╔══
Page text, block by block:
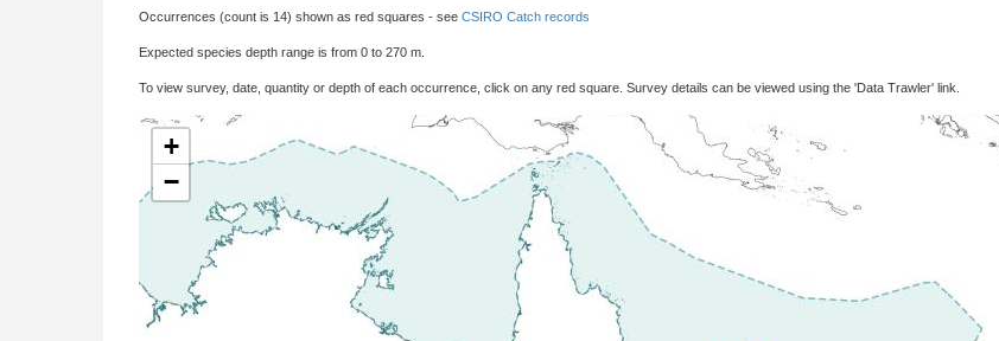
Occurrences (count is 14) shown as red squares - see CSIRO Catch records
Expected species depth range is from 0 to 270 m.
To view survey, date, quantity or depth of each occurrence, click on any red square. Survey details can be viewed using the 'Data Trawler' link.
+
−
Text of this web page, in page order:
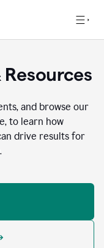
and browse our
to learn how
drive results for
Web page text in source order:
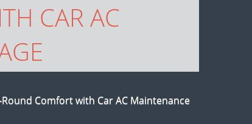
╚══
■ **Problem statement**
I would like the material repeated in full and exactly, with its images omitted.

■ **Response**
Page text, block by block:
Occurrences (count is 14) shown as red squares - see CSIRO Catch records
Expected species depth range is from 0 to 270 m.
To view survey, date, quantity or depth of each occurrence, click on any red square. Survey details can be viewed using the 'Data Trawler' link.
+
−
Text of this web page, in page order:
and browse our
to learn how
drive results for
Web page text in source order:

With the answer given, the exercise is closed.